User Edit Pencil Streamline Icon: https://streamlinehq.com
Authors (3)
  1. Yibo Hu (34 papers)
  2. Xiang Wu (37 papers)
  3. Ran He (172 papers)
Citations (41)

Summary

Overview of TF-NAS: Rethinking Three Search Freedoms of Latency-Constrained Differentiable Neural Architecture Search

The paper presents a novel approach to differentiable neural architecture search (NAS), specifically targeting latency-constrained scenarios through the Three-Freedom NAS (TF-NAS) framework. This work addresses a critical challenge in NAS, which is the trade-off between achieving high classification accuracy and meeting specific latency constraints on target devices, such as GPUs or CPUs. The proposed method re-evaluates three key search freedoms within the differentiable NAS paradigm: operation-level, depth-level, and width-level freedoms.

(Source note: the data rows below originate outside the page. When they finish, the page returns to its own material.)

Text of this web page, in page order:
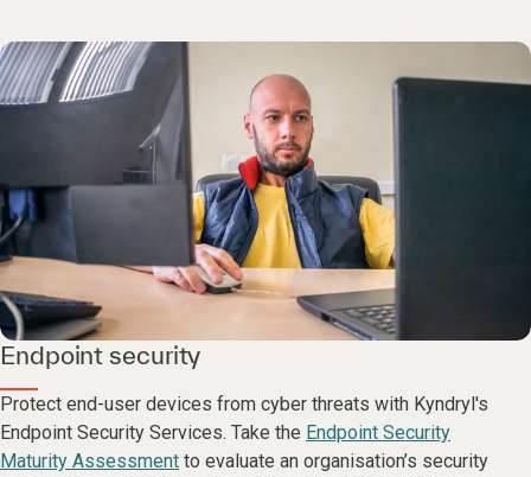
Endpoint security
Protect end-user devices from cyber threats with Kyndryl's
Endpoint Security Services. Take the Endpoint Security
Maturity Assessment to evaluate an organisation’s security
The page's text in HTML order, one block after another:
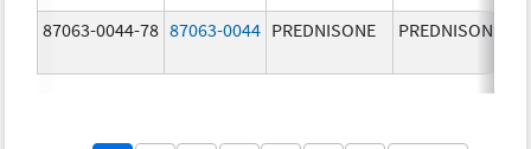
87063-0044-78 87063-0044 PREDNISONE PREDNISONE
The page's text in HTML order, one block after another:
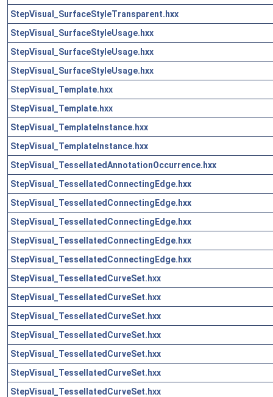
StepVisual_SurfaceStyleTransparent.hxx
StepVisual_SurfaceStyleUsage.hxx
StepVisual_SurfaceStyleUsage.hxx
StepVisual_SurfaceStyleUsage.hxx
StepVisual_Template.hxx
StepVisual_Template.hxx
StepVisual_TemplateInstance.hxx
StepVisual_TemplateInstance.hxx
StepVisual_TessellatedAnnotationOccurrence.hxx
StepVisual_TessellatedConnectingEdge.hxx
StepVisual_TessellatedConnectingEdge.hxx
StepVisual_TessellatedConnectingEdge.hxx
StepVisual_TessellatedConnectingEdge.hxx
StepVisual_TessellatedConnectingEdge.hxx
StepVisual_TessellatedCurveSet.hxx
StepVisual_TessellatedCurveSet.hxx
StepVisual_TessellatedCurveSet.hxx
StepVisual_TessellatedCurveSet.hxx
StepVisual_TessellatedCurveSet.hxx
StepVisual_TessellatedCurveSet.hxx
StepVisual_TessellatedCurveSet.hxx
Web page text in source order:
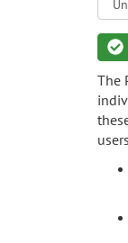
The
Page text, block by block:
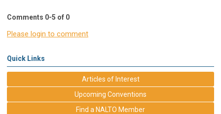
Comments 0-5 of 0
Please login to comment
Quick Links
Articles of Interest
Upcoming Conventions
Find a NALTO Member

Core Contributions and Methodological Advances

  1. Bi-Sampling Algorithm for Operation-Level Search: The authors identified a phenomenon known as operation collapse, wherein certain operations are disproportionately favored, leading to suboptimal architecture discovery. To mitigate this, the paper introduces a bi-sampling search algorithm. This technique involves sampling two independent paths during each forward pass, enhancing the competitiveness of operations not selected within the standard differentiable NAS framework. Random sampling for the second path was found to be most effective, improving search stability and training accuracy.
  2. Sink-Connecting Search Space for Depth-Level Search: Traditional approaches include skip operations directly in the operation candidates, which can destabilize search processes. TF-NAS advocates for mutual exclusion between skip operations and other candidates, implemented through a sink-connecting search space. This design ensures the elimination of architecture redundancy, enhancing architectural search efficiency and consistency.
  3. Elasticity-Scaling Strategy for Width-Level Search: Recognizing the limitations of coarse-grained search space in achieving precise latency constraints, the paper introduces an elasticity-scaling strategy. This involves progressively refining architectural width by adaptively shrinking and expanding channels, thus enabling more granular control over latency without increasing memory overheads.

Experimental Results and Implications

TF-NAS has been validated on the ImageNet dataset, demonstrating state-of-the-art accuracy and latency performance across various target latency levels (18ms, 15ms, 12ms, and 10ms). Specifically, the TF-NAS-A architecture achieved 76.9% top-1 accuracy at 18.03ms latency, outstripping competitive models such as NASNet-A, MixNet-S, and EfficientNet-B0 both in accuracy and latency. Furthermore, the approach demonstrated its robustness across multiple benchmarks and transfer learning tasks, including CIFAR10 and CIFAR100, maintaining competitive performance.

Future Research Directions

The research opens several avenues for future exploration. There is potential to extend the TF-NAS framework to other architectural paradigms or more complex tasks beyond image classification, while maintaining latency constraints. Additionally, integrating semantic search spaces could further reduce the search times and increase generalization capabilities. Enhancing the interpretability of NAS search processes could aid practitioners in understanding the underlying architecture choices impacted by latency constraints.

In summary, this paper offers a substantial contribution to the domain of NAS, particularly for resource-constrained environments, by proposing innovative methodological enhancements across operation-level, depth-level, and width-level search freedoms. The TF-NAS framework paves the way for more effective, efficient, and precise neural architecture search processes in latency-critical applications.